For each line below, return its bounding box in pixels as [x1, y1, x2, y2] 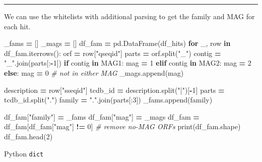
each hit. [4, 21, 31, 31]
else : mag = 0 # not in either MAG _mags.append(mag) [4, 67, 184, 78]
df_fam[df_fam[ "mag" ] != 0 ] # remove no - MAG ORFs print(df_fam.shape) [4, 121, 241, 132]
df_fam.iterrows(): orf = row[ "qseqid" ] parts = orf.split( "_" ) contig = [4, 47, 221, 58]
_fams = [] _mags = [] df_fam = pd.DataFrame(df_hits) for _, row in [4, 38, 231, 48]
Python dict [4, 148, 44, 158]
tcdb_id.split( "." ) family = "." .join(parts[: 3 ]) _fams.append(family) [4, 94, 213, 105]
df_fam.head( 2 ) [4, 131, 53, 141]
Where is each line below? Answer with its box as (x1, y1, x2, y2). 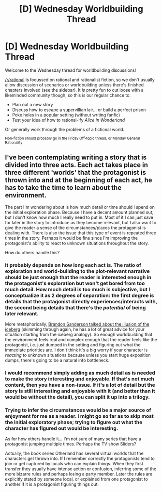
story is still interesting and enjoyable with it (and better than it (5, 387, 156, 394)
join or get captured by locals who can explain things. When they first (5, 461, 144, 467)
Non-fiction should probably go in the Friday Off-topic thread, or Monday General (5, 136, 140, 141)
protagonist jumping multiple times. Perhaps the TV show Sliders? (5, 441, 136, 447)
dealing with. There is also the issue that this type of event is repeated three (5, 230, 156, 236)
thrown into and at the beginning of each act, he (5, 176, 152, 184)
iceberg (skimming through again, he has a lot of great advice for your (5, 327, 145, 332)
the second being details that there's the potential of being (5, 304, 146, 311)
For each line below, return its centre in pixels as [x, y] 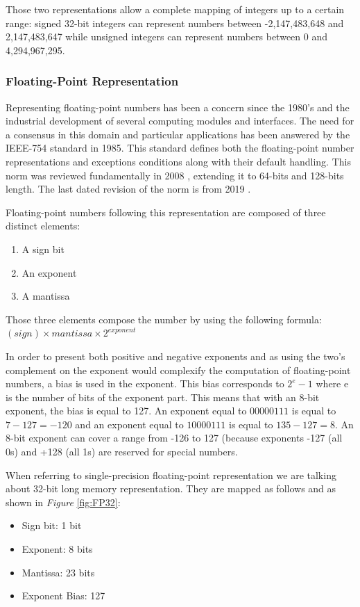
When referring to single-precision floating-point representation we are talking [171, 475]
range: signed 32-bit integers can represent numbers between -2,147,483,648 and [175, 23]
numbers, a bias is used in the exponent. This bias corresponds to [145, 383]
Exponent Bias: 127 [63, 596]
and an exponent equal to [129, 424]
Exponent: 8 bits [57, 549]
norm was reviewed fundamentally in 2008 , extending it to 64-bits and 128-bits [175, 175]
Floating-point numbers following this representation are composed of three [166, 212]
★ ★ ★ ★ ★ ★ ★
- [Instructions for the task] For each line above that has the word "append", add one to a tally, and report the final tally alone.

- [Answer for this exercise] 2